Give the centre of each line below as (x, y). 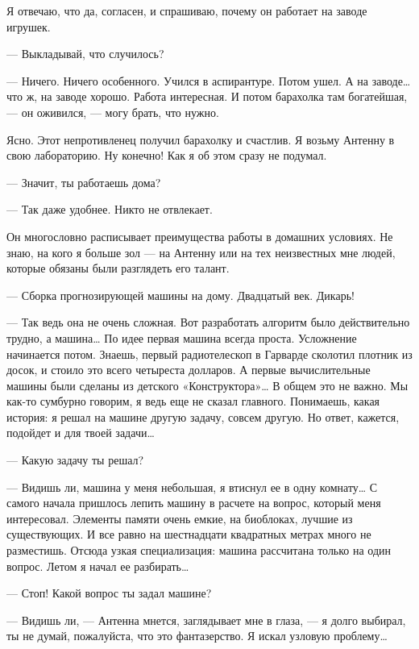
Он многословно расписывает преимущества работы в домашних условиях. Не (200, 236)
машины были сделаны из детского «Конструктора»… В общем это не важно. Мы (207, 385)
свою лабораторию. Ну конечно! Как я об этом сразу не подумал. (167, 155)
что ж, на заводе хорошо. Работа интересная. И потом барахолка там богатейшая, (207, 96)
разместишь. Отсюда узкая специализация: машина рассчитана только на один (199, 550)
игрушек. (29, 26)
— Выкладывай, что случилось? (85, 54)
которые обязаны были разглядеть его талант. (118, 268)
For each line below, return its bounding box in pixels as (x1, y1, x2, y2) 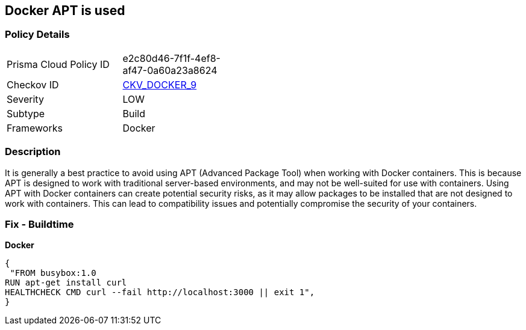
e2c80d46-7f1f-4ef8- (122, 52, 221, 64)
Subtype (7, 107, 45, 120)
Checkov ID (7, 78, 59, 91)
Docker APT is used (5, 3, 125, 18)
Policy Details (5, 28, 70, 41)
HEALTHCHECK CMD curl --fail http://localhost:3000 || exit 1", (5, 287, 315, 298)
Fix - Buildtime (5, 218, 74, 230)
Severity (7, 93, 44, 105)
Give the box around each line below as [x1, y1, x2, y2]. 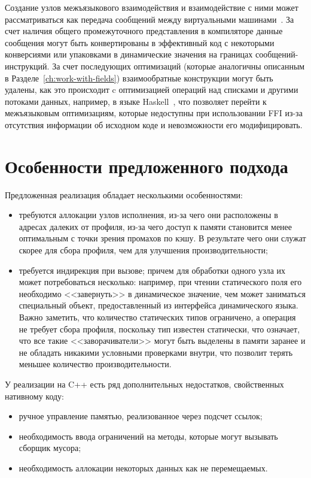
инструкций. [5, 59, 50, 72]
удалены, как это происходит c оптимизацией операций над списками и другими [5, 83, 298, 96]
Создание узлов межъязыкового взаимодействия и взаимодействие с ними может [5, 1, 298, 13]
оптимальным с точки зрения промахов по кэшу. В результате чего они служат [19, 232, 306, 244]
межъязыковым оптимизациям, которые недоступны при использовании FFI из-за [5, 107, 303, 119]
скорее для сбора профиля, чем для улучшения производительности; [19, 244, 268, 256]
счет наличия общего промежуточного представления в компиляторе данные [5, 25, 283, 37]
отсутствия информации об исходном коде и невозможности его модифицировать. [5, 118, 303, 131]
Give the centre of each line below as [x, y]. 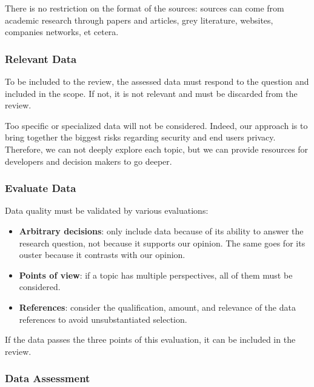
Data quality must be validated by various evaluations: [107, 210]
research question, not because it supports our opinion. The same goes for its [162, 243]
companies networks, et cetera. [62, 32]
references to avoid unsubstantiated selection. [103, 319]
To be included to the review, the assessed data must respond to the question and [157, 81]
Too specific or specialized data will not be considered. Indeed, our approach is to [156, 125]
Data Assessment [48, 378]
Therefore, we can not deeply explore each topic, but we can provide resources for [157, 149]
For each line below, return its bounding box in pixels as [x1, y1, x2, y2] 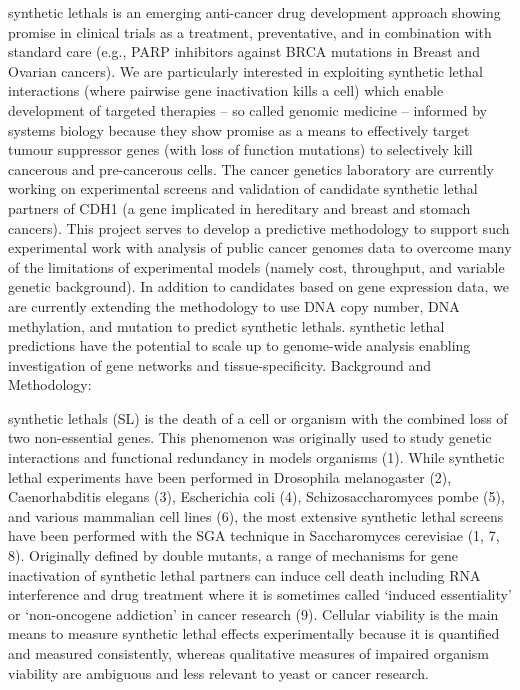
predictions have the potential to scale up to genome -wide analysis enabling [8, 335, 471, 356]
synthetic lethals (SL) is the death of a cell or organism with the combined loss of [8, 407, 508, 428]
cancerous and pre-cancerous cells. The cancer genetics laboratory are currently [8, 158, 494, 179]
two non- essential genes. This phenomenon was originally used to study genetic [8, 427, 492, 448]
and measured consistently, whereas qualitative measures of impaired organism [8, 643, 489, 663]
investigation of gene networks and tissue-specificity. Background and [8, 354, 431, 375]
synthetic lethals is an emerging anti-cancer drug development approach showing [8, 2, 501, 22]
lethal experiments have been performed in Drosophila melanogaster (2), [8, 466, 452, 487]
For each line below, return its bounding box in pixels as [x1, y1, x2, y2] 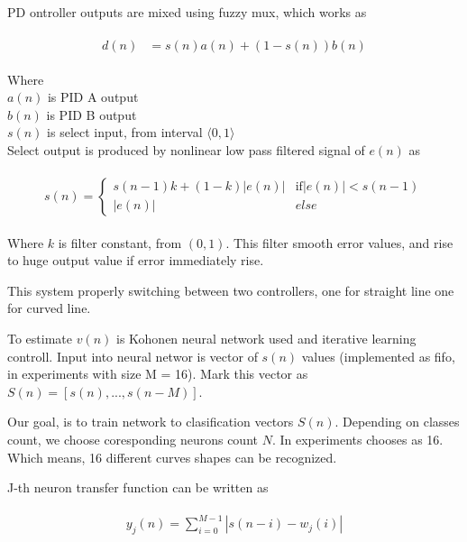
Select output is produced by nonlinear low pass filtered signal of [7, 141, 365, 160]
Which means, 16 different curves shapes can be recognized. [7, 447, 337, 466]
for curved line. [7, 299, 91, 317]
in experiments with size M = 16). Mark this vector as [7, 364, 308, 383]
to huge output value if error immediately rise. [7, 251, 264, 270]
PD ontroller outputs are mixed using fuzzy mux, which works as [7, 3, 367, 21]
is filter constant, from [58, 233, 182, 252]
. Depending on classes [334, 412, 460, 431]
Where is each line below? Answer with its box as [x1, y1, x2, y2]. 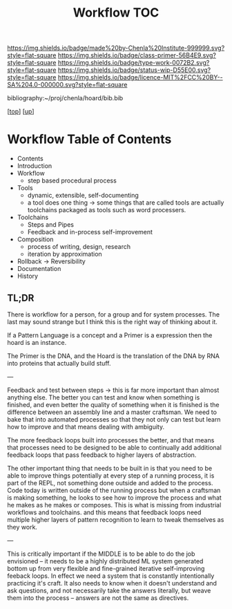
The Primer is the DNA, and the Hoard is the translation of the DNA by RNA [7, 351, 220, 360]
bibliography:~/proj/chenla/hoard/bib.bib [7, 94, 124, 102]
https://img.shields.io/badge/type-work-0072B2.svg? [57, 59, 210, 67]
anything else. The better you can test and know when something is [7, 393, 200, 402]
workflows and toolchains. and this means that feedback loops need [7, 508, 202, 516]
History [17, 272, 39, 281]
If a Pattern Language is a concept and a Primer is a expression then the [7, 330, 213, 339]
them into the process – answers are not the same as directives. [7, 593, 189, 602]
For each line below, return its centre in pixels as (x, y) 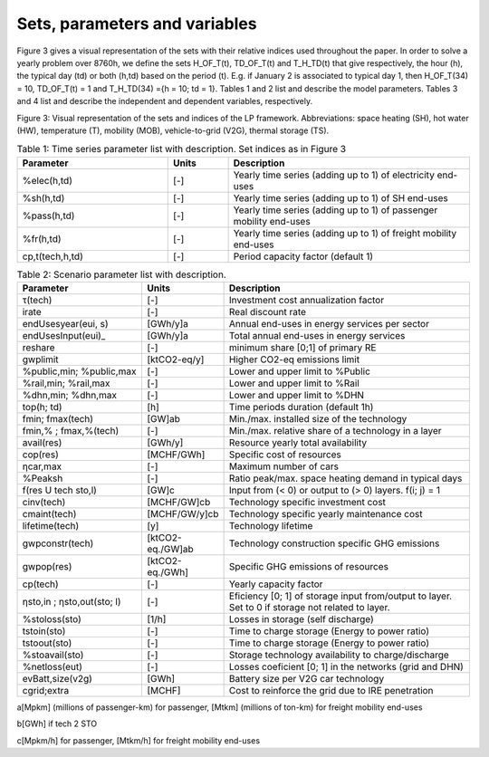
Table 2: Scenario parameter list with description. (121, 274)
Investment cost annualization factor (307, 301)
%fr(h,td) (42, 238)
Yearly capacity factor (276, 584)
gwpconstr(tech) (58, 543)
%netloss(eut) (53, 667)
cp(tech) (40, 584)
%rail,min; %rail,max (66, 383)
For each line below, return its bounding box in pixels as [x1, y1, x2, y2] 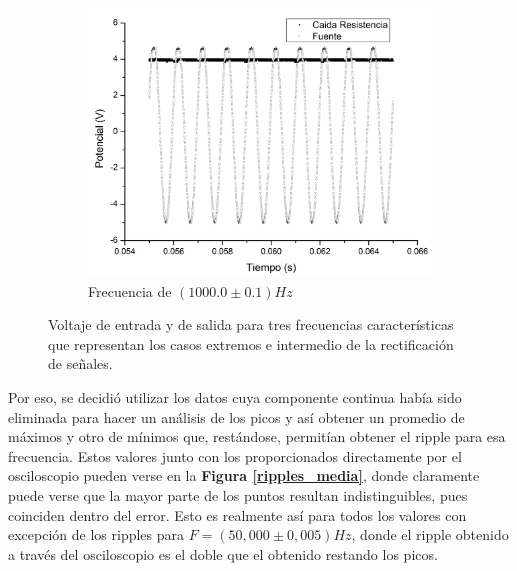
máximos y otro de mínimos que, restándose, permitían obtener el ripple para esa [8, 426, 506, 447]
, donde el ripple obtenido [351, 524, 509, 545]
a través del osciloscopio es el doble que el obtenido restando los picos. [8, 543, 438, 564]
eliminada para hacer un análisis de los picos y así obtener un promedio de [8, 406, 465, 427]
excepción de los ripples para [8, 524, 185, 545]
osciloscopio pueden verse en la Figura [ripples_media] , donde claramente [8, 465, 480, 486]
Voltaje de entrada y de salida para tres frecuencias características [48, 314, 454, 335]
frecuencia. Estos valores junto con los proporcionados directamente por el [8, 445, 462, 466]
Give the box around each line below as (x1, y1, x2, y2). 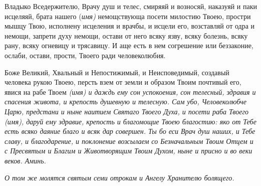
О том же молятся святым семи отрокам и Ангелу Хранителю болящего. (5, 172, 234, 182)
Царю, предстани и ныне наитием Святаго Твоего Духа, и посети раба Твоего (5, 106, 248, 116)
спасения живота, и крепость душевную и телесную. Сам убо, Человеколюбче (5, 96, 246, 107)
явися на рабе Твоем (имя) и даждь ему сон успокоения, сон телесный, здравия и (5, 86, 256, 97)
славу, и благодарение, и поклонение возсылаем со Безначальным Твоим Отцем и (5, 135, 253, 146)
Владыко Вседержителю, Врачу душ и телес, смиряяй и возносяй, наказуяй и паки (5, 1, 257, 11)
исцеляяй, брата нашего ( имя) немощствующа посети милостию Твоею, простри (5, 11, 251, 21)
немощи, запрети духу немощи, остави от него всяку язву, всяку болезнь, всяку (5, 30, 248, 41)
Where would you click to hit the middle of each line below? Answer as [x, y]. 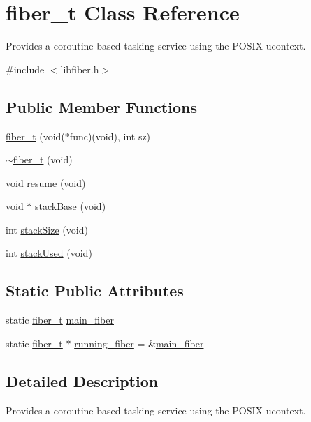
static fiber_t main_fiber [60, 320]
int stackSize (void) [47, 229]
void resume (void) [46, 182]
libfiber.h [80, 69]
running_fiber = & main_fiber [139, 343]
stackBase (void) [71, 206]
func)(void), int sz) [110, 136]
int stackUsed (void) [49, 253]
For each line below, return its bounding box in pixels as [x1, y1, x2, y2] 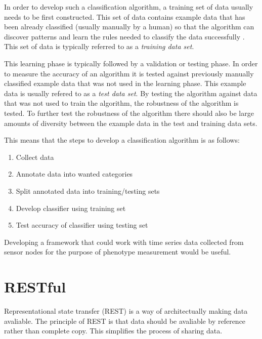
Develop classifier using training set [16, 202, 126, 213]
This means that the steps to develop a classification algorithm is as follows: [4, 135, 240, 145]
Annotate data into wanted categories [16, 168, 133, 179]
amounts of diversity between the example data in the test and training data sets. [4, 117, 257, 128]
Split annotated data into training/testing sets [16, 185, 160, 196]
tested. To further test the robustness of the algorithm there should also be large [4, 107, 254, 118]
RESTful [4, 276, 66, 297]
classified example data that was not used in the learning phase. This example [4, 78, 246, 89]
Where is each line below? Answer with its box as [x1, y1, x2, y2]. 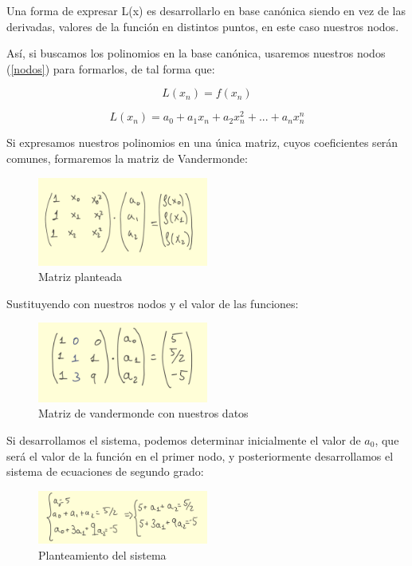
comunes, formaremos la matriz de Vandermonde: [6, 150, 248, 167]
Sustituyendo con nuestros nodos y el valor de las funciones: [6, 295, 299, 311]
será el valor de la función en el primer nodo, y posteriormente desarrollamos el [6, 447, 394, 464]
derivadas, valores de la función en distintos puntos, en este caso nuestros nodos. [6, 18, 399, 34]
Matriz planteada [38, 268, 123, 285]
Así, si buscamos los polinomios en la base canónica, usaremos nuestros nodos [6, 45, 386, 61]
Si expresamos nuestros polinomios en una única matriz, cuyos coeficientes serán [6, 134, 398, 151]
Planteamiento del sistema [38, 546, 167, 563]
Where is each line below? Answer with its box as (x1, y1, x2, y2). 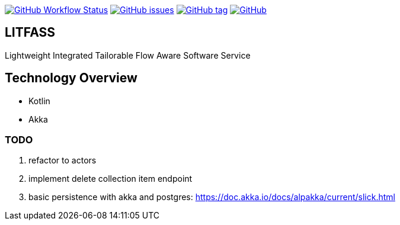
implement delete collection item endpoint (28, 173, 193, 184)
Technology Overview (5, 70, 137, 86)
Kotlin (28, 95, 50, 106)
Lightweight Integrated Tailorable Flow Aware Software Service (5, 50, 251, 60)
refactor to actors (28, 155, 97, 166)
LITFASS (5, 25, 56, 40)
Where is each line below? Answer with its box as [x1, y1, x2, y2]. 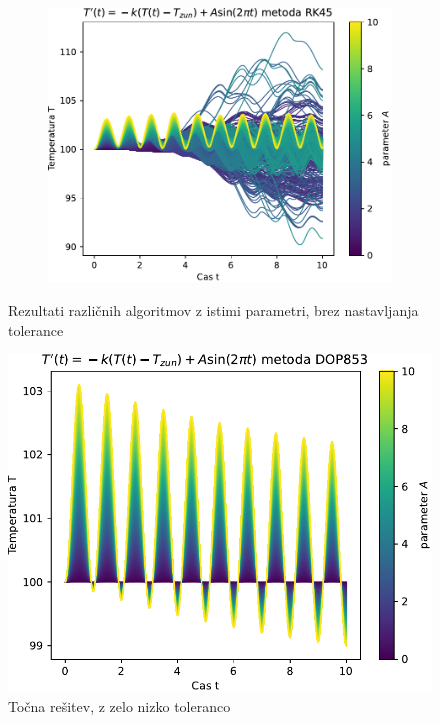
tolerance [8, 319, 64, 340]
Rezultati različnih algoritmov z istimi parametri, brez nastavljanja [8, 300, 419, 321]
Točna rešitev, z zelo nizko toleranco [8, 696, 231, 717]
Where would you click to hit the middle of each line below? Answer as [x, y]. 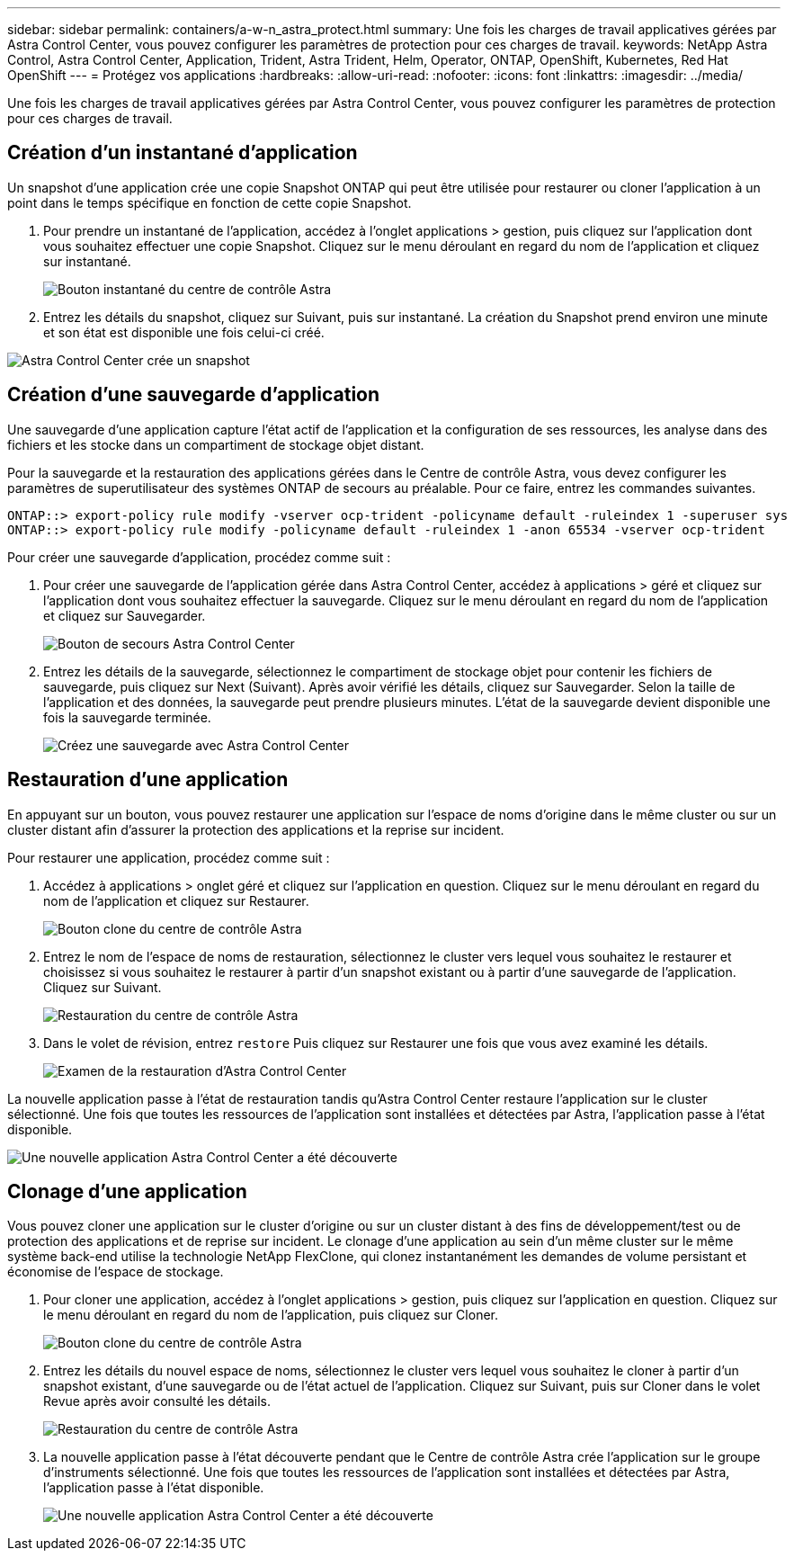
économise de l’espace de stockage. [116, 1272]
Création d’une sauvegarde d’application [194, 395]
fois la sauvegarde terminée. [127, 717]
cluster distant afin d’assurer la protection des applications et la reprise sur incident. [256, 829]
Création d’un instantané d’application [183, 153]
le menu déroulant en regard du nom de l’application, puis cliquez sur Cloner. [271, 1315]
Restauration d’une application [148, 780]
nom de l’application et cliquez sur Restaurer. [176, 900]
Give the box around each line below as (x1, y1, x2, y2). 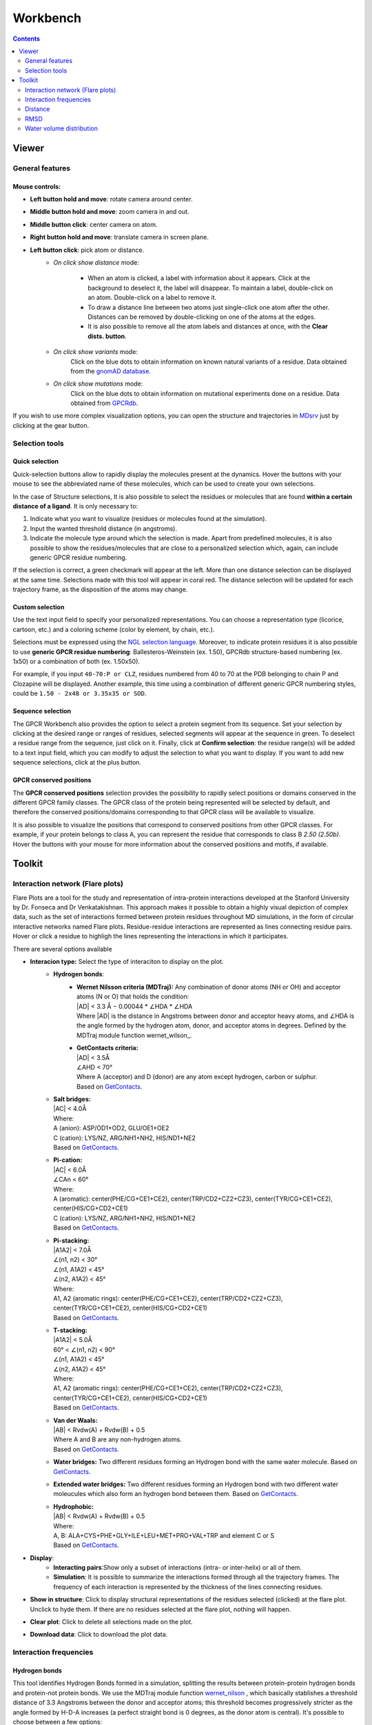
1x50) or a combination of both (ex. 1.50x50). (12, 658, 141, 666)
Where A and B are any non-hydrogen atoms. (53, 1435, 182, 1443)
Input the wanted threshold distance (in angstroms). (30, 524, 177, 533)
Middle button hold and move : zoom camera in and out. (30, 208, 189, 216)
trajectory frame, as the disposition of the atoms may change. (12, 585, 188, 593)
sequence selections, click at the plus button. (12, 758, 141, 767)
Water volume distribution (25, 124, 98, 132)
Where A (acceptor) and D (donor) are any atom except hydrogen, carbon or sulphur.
□ □ □ □ □
### TO DO
Your answer must be everything above from the line with "tolerance [8, 319, 64, 340]" down to the line with "le menu déroulant", word for word, and no pictures.

### WRITTEN RESPONSE
tolerance [8, 319, 64, 340]
Rezultati različnih algoritmov z istimi parametri, brez nastavljanja [8, 300, 419, 321]
Točna rešitev, z zelo nizko toleranco [8, 696, 231, 717]
Where would you click to hit the middle of each line below? Answer as [x, y]. 
économise de l’espace de stockage. [116, 1272]
Création d’une sauvegarde d’application [194, 395]
fois la sauvegarde terminée. [127, 717]
cluster distant afin d’assurer la protection des applications et la reprise sur incident. [256, 829]
Création d’un instantané d’application [183, 153]
le menu déroulant en regard du nom de l’application, puis cliquez sur Cloner. [271, 1315]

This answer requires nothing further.